[Source material Boundary: Start]

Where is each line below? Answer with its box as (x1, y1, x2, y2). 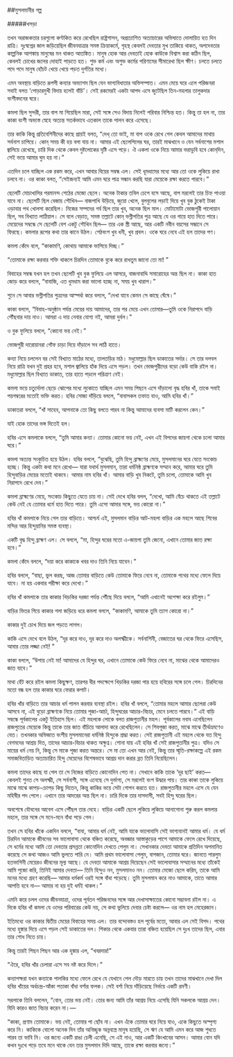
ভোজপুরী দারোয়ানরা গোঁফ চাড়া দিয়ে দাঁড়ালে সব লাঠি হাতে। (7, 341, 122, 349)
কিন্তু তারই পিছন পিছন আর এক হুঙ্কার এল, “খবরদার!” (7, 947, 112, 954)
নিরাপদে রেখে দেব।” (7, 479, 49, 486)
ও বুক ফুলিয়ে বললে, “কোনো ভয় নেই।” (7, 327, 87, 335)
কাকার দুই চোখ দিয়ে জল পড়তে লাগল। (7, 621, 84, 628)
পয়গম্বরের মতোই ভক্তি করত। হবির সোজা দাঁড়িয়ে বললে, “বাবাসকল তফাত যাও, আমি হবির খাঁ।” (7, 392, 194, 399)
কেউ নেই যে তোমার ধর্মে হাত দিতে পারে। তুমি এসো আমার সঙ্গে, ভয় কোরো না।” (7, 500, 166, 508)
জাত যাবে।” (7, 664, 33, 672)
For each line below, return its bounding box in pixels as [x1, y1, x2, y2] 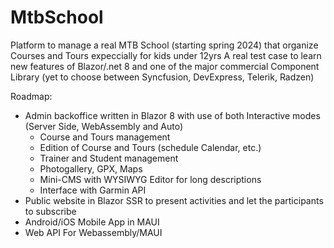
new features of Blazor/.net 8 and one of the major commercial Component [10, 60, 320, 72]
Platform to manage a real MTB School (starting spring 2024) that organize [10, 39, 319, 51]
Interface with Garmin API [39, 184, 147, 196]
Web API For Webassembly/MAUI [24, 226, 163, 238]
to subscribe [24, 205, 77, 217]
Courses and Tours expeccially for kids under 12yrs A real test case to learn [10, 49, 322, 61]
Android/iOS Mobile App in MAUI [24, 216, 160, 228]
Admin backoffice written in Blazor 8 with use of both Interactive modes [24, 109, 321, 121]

[Source material Boundary: End]
[Source material Boundary: Start]

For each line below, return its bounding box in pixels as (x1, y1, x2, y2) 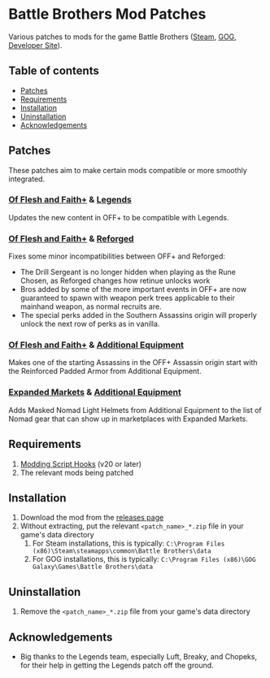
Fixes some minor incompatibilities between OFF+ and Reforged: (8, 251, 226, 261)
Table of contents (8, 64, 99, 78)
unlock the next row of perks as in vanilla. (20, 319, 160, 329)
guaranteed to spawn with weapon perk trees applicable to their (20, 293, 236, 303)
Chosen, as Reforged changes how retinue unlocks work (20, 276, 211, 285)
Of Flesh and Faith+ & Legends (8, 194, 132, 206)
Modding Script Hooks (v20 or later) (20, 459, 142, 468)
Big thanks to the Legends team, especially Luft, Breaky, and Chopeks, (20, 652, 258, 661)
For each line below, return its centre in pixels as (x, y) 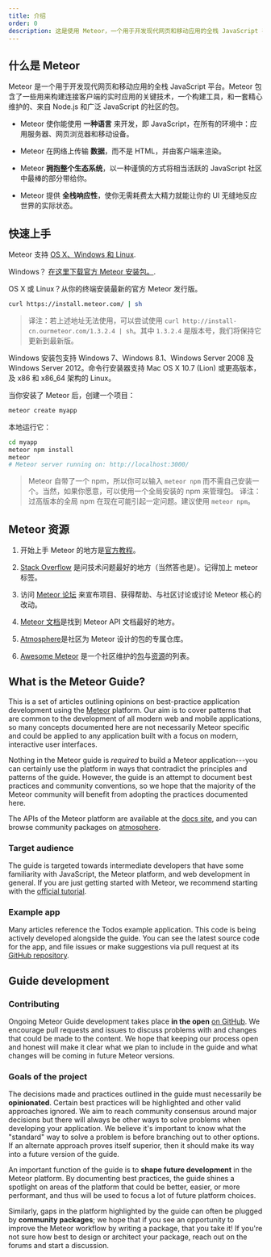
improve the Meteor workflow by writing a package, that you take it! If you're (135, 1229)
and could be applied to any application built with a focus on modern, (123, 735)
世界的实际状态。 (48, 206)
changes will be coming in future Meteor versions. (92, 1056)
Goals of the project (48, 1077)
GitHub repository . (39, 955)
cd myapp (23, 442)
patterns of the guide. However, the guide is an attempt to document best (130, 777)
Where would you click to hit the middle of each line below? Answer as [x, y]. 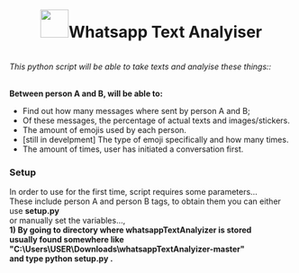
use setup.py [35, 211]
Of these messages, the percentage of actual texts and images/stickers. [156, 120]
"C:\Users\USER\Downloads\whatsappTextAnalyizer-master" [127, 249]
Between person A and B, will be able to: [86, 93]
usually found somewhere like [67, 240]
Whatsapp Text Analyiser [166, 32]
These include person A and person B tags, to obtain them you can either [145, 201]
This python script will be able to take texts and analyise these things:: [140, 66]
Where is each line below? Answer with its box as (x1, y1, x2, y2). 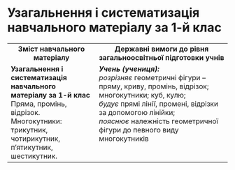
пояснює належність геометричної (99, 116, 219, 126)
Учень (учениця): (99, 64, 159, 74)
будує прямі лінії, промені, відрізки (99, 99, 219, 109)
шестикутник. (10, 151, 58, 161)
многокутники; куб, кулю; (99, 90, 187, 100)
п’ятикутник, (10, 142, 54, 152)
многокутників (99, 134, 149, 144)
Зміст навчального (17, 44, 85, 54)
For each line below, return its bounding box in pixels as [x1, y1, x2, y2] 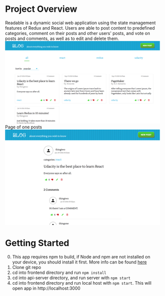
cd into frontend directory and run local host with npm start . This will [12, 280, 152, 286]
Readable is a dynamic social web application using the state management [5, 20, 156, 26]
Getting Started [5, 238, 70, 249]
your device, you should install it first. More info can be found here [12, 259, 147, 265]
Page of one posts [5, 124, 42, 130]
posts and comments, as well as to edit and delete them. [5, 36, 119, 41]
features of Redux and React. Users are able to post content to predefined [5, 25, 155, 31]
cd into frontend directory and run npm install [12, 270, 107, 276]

[Source material Boundary: End]

Task brief — Pictures excluded, reproduce only the part above that opens with the line holding "পয়গম্বরের মতোই ভক্তি" and closes with the line holding "Admin backoffice written", exactly as written.

Result of this task —
পয়গম্বরের মতোই ভক্তি করত। হবির সোজা দাঁড়িয়ে বললে, “বাবাসকল তফাত যাও, আমি হবির খাঁ।” (7, 392, 194, 399)
কেউ নেই যে তোমার ধর্মে হাত দিতে পারে। তুমি এসো আমার সঙ্গে, ভয় কোরো না।” (7, 500, 166, 508)
জাত যাবে।” (7, 664, 33, 672)
For each line below, return its bounding box in pixels as [x1, y1, x2, y2] 
new features of Blazor/.net 8 and one of the major commercial Component [10, 60, 320, 72]
Platform to manage a real MTB School (starting spring 2024) that organize [10, 39, 319, 51]
Interface with Garmin API [39, 184, 147, 196]
Web API For Webassembly/MAUI [24, 226, 163, 238]
to subscribe [24, 205, 77, 217]
Courses and Tours expeccially for kids under 12yrs A real test case to learn [10, 49, 322, 61]
Android/iOS Mobile App in MAUI [24, 216, 160, 228]
Admin backoffice written in Blazor 8 with use of both Interactive modes [24, 109, 321, 121]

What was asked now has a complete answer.